-- TASK STATEMENT --
Leave out all pictures while repeating the records exactly and completely.

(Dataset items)
== Segment start ==
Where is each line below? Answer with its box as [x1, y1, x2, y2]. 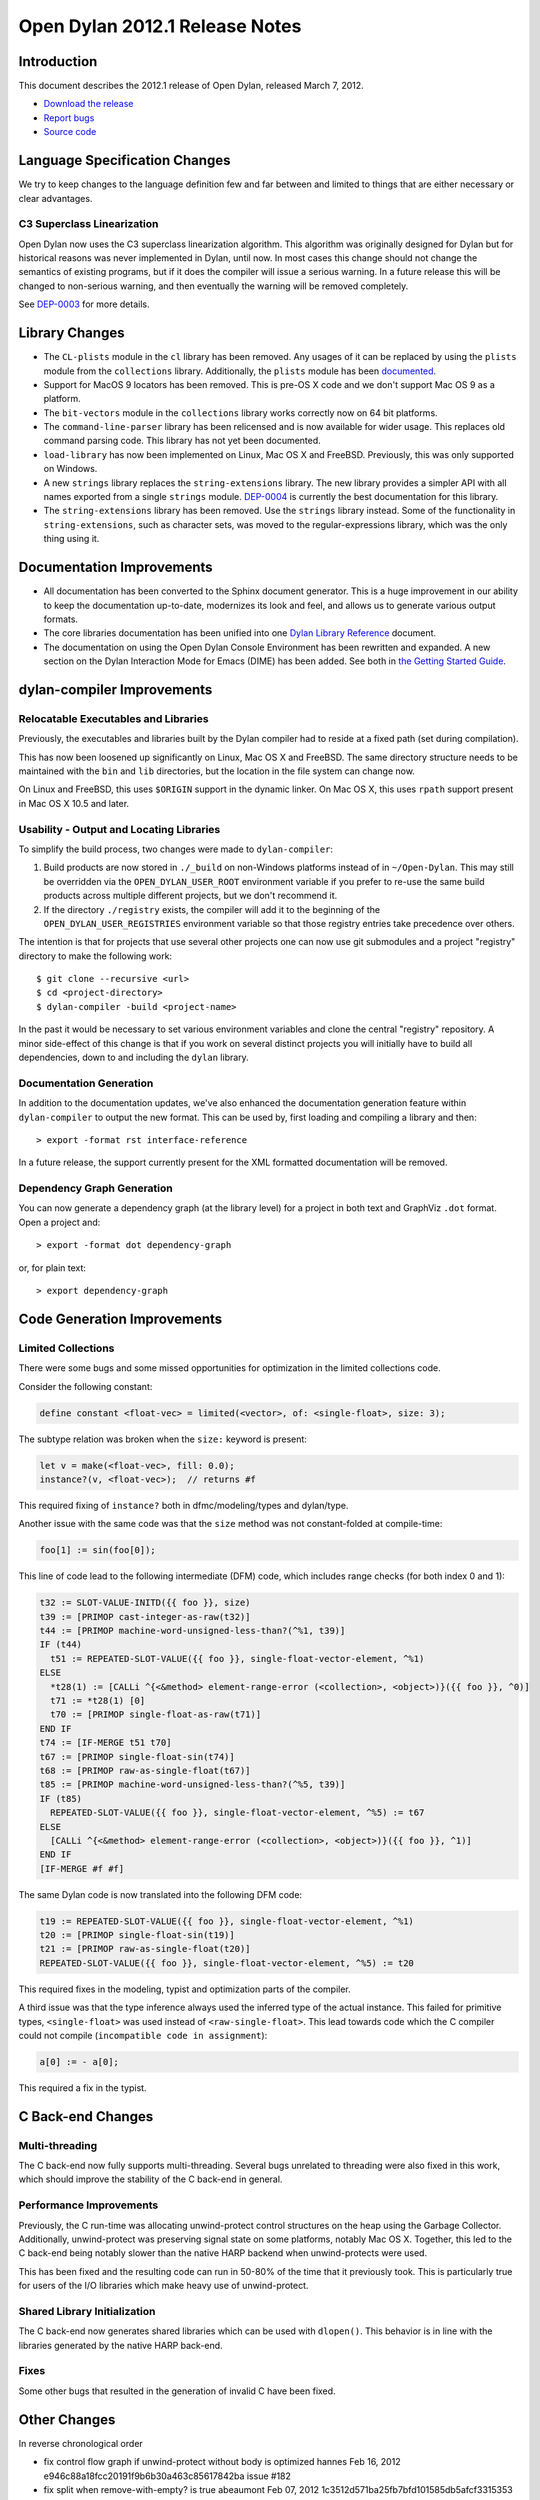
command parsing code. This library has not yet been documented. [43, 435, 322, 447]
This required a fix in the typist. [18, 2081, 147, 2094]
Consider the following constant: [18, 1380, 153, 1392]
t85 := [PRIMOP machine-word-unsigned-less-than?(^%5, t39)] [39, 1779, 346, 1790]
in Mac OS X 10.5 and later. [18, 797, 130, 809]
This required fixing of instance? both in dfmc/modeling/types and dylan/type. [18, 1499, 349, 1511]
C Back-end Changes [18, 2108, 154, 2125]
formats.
== Segment end ==
-- EXERCISE SOLUTION --
Where is each line below? Answer with its box as [x1, y1, x2, y2]. 
command parsing code. This library has not yet been documented. [43, 435, 322, 447]
This required a fix in the typist. [18, 2081, 147, 2094]
Consider the following constant: [18, 1380, 153, 1392]
t85 := [PRIMOP machine-word-unsigned-less-than?(^%5, t39)] [39, 1779, 346, 1790]
in Mac OS X 10.5 and later. [18, 797, 130, 809]
This required fixing of instance? both in dfmc/modeling/types and dylan/type. [18, 1499, 349, 1511]
C Back-end Changes [18, 2108, 154, 2125]
formats.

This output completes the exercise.